In his eleventh point, appellant contends that the trial court erred in overruling his objections to the prosecutor’s comments during closing argument because the comments were directed to appellant’s failure to testify. We disagree.
Appellant complains of the following argument by the prosecutor:
What type of mentality does it take for somebody like Jonathan Lemell to stand there with a pistol in the face of Gloria Windom after he saw Mr. Lew fall down with a gunshot in his head and threaten Ms. Windom and have her get down on her knees with a gun in her back telling her to shut up or he will kill her too? What type of mentality? And then as you heard from the evidence he manhandled Gloria Windom and Mrs. Lew. What type of person could watch the wife, Mrs. Lew, sit there hysterical and crying watching her husband bleed to death on the floor? You can tell from the confession and from the testimony and everything you have heard in this case, there was no sign of remorse in this case whatsoever. No kind of humanity by either one of these defendants.

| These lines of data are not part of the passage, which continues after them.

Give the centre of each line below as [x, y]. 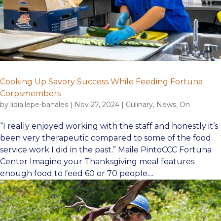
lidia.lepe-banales [39, 104]
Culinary [139, 104]
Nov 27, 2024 [97, 104]
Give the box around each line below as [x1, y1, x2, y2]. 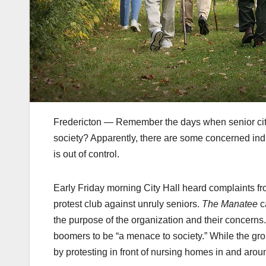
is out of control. [53, 149, 119, 160]
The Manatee [202, 199, 258, 210]
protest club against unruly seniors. [53, 199, 202, 210]
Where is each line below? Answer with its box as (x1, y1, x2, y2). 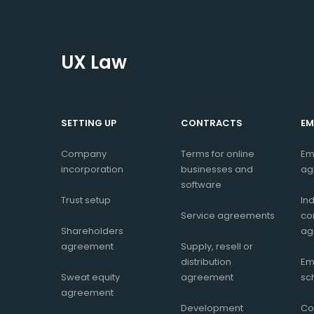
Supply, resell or (181, 240, 253, 254)
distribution (181, 255, 231, 269)
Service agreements (181, 209, 275, 223)
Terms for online (181, 147, 254, 161)
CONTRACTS (181, 116, 243, 130)
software (181, 178, 221, 192)
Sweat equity (61, 271, 120, 285)
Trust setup (61, 193, 111, 207)
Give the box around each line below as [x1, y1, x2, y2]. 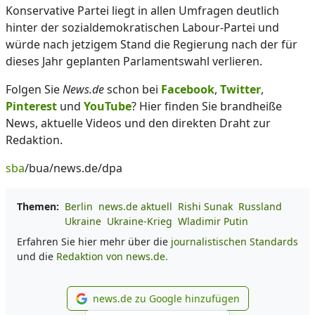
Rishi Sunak [178, 200, 233, 213]
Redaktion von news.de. [56, 250, 168, 263]
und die [17, 250, 56, 263]
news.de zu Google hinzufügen [92, 292, 240, 305]
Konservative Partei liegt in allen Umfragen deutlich [6, 3, 279, 18]
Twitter [220, 82, 261, 97]
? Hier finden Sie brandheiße [131, 98, 282, 114]
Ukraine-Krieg [107, 214, 172, 228]
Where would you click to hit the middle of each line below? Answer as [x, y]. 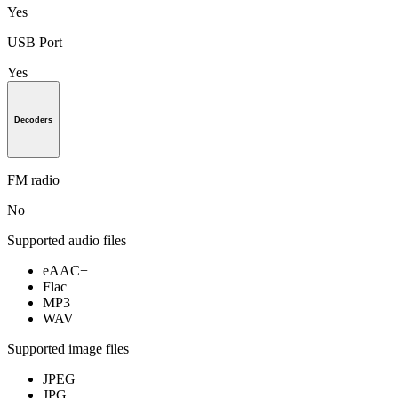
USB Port [35, 42]
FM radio [33, 180]
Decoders [33, 119]
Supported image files [68, 349]
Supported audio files [67, 241]
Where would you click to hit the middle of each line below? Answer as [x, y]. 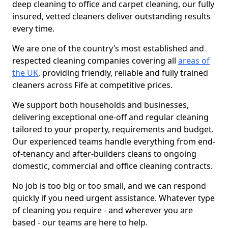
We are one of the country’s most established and [108, 48]
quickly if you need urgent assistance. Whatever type [113, 198]
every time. [33, 28]
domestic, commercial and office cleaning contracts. [112, 166]
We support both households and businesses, [101, 105]
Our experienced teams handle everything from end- [114, 141]
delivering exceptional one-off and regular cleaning [110, 117]
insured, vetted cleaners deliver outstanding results [111, 16]
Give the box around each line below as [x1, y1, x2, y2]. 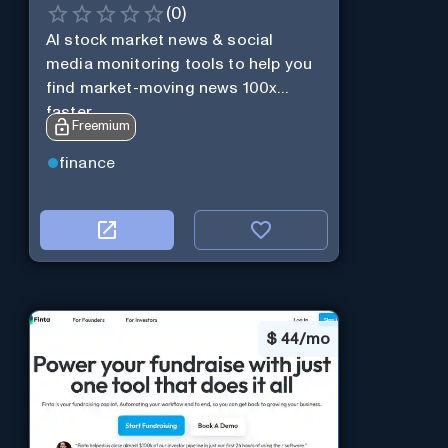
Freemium [71, 119, 130, 133]
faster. [45, 103, 94, 120]
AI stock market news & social [45, 31, 274, 48]
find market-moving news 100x [45, 79, 278, 96]
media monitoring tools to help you [45, 55, 313, 72]
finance [58, 155, 116, 172]
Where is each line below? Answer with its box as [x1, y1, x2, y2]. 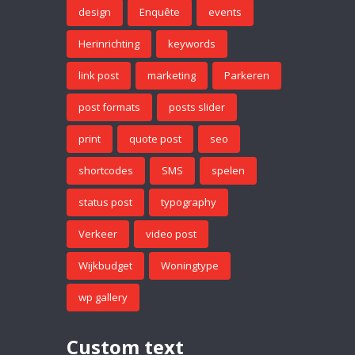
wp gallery [78, 290, 128, 305]
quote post [129, 132, 181, 147]
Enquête [139, 5, 180, 20]
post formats [78, 100, 140, 115]
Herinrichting [78, 36, 139, 52]
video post [146, 227, 197, 242]
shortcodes [78, 163, 133, 178]
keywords [168, 36, 216, 52]
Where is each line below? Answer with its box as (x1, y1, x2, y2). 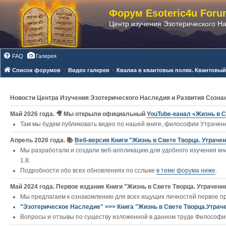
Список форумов (12, 67, 61, 73)
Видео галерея (68, 67, 109, 73)
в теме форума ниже (156, 167, 215, 174)
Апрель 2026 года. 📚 (10, 137, 75, 144)
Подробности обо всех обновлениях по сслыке (20, 167, 156, 174)
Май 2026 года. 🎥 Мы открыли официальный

Unlike the cases appellant relies on, Bower v. State, 769 S.W.2d 887 (Tex.Cr.App.), cert. den’d, 492 U.S. 927, 109 S.Ct. 3266, 106 L.Ed.2d 611 (1989), and Dickinson v. State, 685 S.W.2d 320 (Tex.Cr.App.1984), where direct comments were made as to the defendant’s demeanor during the trial, the prosecutor did not inject new facts harmful to appellant. The argument was a summation of the evidence. We find no error. See Allridge v. State, 762 S.W.2d 146 (Tex.Cr.App.1988); Franklin v. State, 693 S.W.2d 420 (Tex.Cr.App.1985); Banks v. State, 643 S.W.2d 129 (Tex.Cr.App.1982); Todd v. State, 598 S.W.2d 286 (Tex.Cr.App.1980). The eleventh point is overruled.
Next, appellant argues that his confession should have been suppressed because it was the result of an illegal warrantless arrest. Appellant contends that the police officers had time to secure an arrest warrant and that there was no possibility of escape. Therefore, the arrest was illegal, and it tainted appellant’s confession. The trial court found that probable cause existed for the *232arrest, entered findings of fact, and overruled appellant’s motion to suppress.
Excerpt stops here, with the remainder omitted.